Woodworkers’ Gallery - Canadian Woodworking Magazine

Woodworkers' Gallery

woodworkersgallery_1

Woodworkers’ Gallery



Tony Belbeck has always had a dream to design and build a bar, one worthy of handing down as an heirloom. Although he has never visited England, it is his heritage, and he drew on that heritage when he designed this project.

The bar consists of 13 pieces, connected toeach other with screws and dowels to complete a transportable unit measuring 84"H X 78"D X 118" L. It is made of solid walnut and maple, walnut and maple veneers, Hungarian ply, and wiggle board. The doors, trim, bar top and rails are in solid walnut, and the plywood framing trimmed with solid maple. The dark cherry finish was applied by ‘Dave95v6’, a fellow member of the Canadian Woodworking forum.

The curved surfaces are comprised of two to three layers of ¼" wiggle board laminated together, veneered on both sides with a paper backed maple veneer using contact cement, and topped with a solid walnut trim. The curved doors also have a hardwood trim to give rigidity and strength, and to allow acceptance for the hinges.

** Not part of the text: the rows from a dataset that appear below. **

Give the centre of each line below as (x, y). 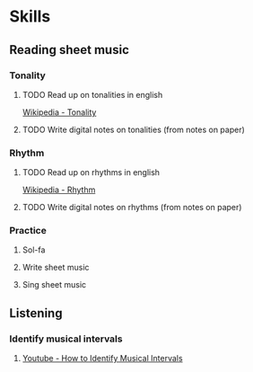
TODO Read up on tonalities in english (92, 94)
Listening (36, 313)
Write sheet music (56, 268)
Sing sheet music (54, 285)
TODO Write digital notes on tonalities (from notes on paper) (133, 129)
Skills (30, 17)
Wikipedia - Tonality (59, 112)
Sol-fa (34, 250)
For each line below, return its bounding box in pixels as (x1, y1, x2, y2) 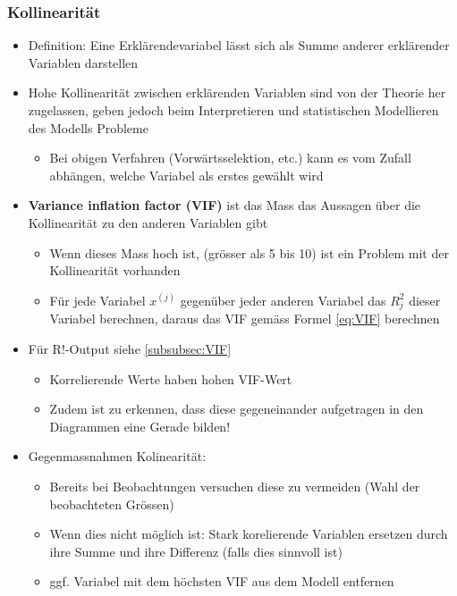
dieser (409, 290, 441, 309)
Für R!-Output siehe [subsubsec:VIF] (28, 340, 232, 358)
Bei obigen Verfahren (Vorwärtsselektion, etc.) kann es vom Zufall (49, 148, 411, 167)
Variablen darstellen (28, 53, 139, 71)
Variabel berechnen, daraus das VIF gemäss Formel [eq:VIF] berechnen (49, 309, 440, 328)
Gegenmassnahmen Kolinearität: (28, 447, 207, 466)
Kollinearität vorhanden (49, 261, 181, 280)
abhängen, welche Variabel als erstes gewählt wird (49, 165, 324, 184)
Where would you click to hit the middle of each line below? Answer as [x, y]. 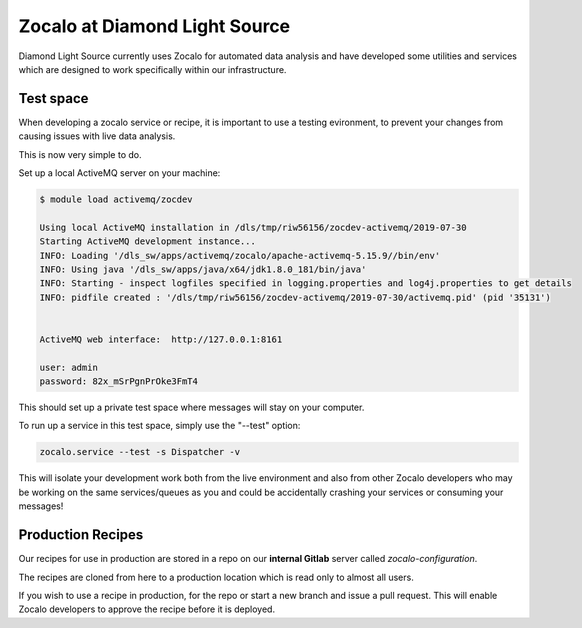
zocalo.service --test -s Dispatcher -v [139, 452]
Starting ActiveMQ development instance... [148, 241]
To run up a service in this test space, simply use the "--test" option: [159, 426]
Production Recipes [81, 535]
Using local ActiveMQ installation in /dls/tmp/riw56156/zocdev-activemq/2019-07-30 [253, 227]
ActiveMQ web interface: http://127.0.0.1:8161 [161, 339]
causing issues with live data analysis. [97, 136]
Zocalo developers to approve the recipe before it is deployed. [146, 609]
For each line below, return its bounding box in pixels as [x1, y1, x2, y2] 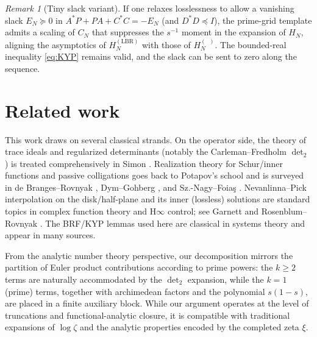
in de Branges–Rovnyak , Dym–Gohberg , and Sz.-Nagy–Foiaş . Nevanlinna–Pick [5, 180, 307, 193]
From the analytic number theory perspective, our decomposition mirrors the [5, 249, 293, 261]
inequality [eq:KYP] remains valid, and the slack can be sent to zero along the [5, 50, 297, 63]
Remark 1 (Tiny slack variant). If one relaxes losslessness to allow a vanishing [5, 2, 294, 14]
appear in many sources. [5, 229, 96, 241]
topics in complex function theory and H [5, 205, 157, 218]
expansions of [5, 321, 55, 333]
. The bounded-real [215, 38, 287, 51]
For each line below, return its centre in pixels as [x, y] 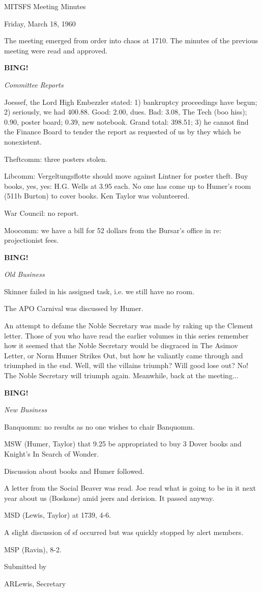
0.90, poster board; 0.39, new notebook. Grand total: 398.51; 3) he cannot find [126, 121]
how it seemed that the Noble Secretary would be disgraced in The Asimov [121, 345]
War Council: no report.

The bar top is made from a double layer of ¾" plywood glued and screwed flat, with a book matched walnut veneer top. It has an acrylic ‘mirror coat’ finish. The Elephant bar rail was coved (top side) on the table saw including the solid round corners.

The back bar mimics the front bar in design, complete with rosettes made on the drill press and expanded with a router and template guides. The fluted pilasters are made with a ½" round nose bit and sit on 7" plinth blocks. The cupboards doors are a five piece solid walnut raised panel construction, complete with European hinges.

Because glass moulds are very costly to make Tony designed the upper showcase around the curve of the bent glass doors. The canopy is built in two sections. There is a hidden seam down the middle among the raised panel rails, and held tightly together with six counter bolts. The subtle lighting inside the canopy illuminates the stained glass and really brings out that old English pub feeling.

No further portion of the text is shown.